Task directions.
When you restate the entries that follow, keep every word exactly and drop the pictures.

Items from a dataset
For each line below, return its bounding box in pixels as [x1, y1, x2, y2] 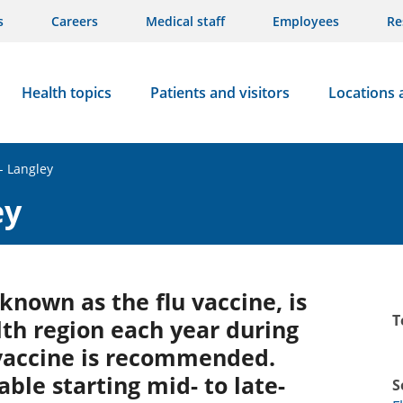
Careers [51, 13, 98, 30]
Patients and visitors [149, 83, 290, 103]
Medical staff [146, 13, 225, 30]
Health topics [21, 83, 112, 103]
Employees [273, 13, 339, 30]
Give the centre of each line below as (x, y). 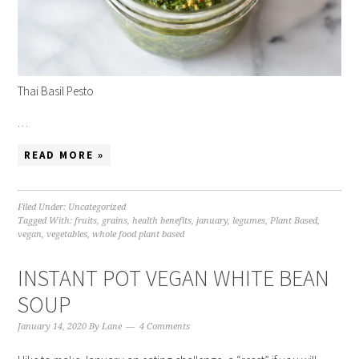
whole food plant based (139, 234)
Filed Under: (43, 207)
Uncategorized (97, 207)
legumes (249, 221)
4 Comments (165, 327)
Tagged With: (46, 221)
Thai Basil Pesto (56, 91)
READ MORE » (65, 155)

Answer.
For each line below, return its bounding box in pixels as [x1, y1, x2, y2] 
Careers [51, 13, 98, 30]
Patients and visitors [149, 83, 290, 103]
Medical staff [146, 13, 225, 30]
Health topics [21, 83, 112, 103]
Employees [273, 13, 339, 30]
Give the centre of each line below as (x, y). 
whole food plant based (139, 234)
Filed Under: (43, 207)
Uncategorized (97, 207)
legumes (249, 221)
4 Comments (165, 327)
Tagged With: (46, 221)
Thai Basil Pesto (56, 91)
READ MORE » (65, 155)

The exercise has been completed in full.